[Stored items from a collection]
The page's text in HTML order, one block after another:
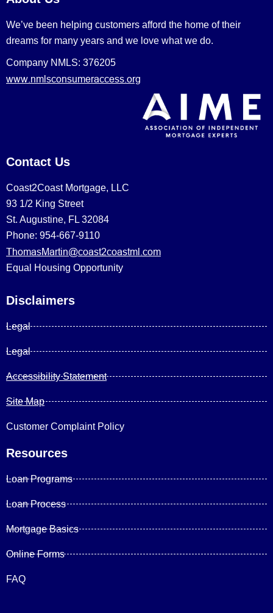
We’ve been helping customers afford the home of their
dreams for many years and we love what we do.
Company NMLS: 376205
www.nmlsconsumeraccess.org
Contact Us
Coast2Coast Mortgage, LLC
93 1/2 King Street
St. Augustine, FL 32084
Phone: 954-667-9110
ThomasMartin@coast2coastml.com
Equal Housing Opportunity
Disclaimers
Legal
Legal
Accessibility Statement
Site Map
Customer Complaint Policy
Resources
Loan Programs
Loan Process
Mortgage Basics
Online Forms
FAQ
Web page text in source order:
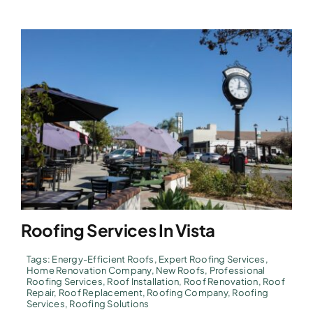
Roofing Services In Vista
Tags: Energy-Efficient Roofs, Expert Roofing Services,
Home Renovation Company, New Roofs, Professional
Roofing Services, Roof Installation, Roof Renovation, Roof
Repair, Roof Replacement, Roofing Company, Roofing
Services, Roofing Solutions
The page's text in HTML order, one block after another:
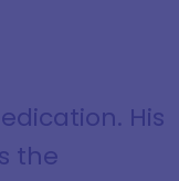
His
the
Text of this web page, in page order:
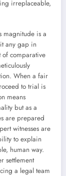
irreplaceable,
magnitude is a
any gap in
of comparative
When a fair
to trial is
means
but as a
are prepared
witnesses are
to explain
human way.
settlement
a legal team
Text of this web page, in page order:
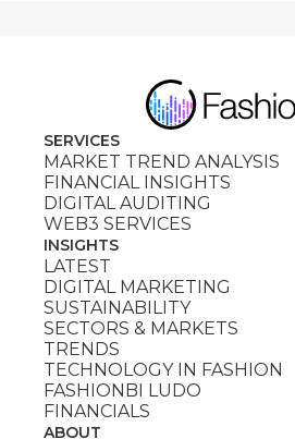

[Task details] Repeat every line above precisely; pictures do not belong in the copy.

[Result of this exercise]
The page's text in HTML order, one block after another:
We’ve been helping customers afford the home of their
dreams for many years and we love what we do.
Company NMLS: 376205
www.nmlsconsumeraccess.org
Contact Us
Coast2Coast Mortgage, LLC
93 1/2 King Street
St. Augustine, FL 32084
Phone: 954-667-9110
ThomasMartin@coast2coastml.com
Equal Housing Opportunity
Disclaimers
Legal
Legal
Accessibility Statement
Site Map
Customer Complaint Policy
Resources
Loan Programs
Loan Process
Mortgage Basics
Online Forms
FAQ
Web page text in source order:
Roofing Services In Vista
Tags: Energy-Efficient Roofs, Expert Roofing Services,
Home Renovation Company, New Roofs, Professional
Roofing Services, Roof Installation, Roof Renovation, Roof
Repair, Roof Replacement, Roofing Company, Roofing
Services, Roofing Solutions
The page's text in HTML order, one block after another:
His
the
Text of this web page, in page order:
irreplaceable,
magnitude is a
any gap in
of comparative
When a fair
to trial is
means
but as a
are prepared
witnesses are
to explain
human way.
settlement
a legal team
Text of this web page, in page order:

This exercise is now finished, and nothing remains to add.